TASK INSTRUCTIONS: Leave the pictures out, and transcribe the material below exactly from the line with "Where would you" to the line with "Случайное событие –", both lines included.

*** Block opens ***

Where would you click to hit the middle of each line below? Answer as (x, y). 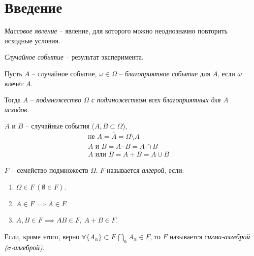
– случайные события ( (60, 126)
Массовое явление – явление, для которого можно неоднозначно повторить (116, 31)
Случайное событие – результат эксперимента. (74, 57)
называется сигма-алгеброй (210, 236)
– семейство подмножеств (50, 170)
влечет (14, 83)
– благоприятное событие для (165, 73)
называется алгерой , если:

*** Block closes ***
*** Block opens ***

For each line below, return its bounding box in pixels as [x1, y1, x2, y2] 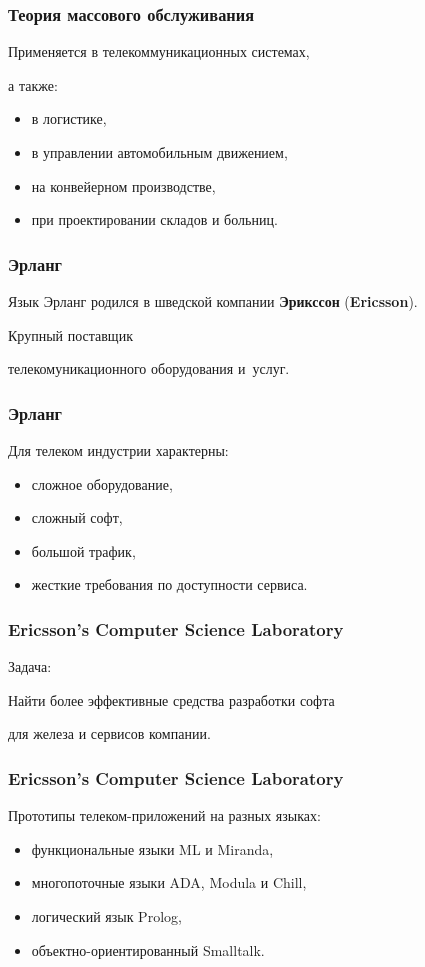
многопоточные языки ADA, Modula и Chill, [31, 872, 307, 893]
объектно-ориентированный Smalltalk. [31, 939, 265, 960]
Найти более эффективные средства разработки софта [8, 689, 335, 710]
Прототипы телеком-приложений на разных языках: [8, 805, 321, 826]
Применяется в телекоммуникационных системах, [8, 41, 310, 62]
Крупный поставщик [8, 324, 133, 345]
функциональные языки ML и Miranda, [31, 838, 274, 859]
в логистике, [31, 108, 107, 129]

*** Block closes ***

RESPONSE BELOW:
Where would you click to hit the middle of each line below? Answer as (x, y). 
– случайные события ( (60, 126)
Массовое явление – явление, для которого можно неоднозначно повторить (116, 31)
Случайное событие – результат эксперимента. (74, 57)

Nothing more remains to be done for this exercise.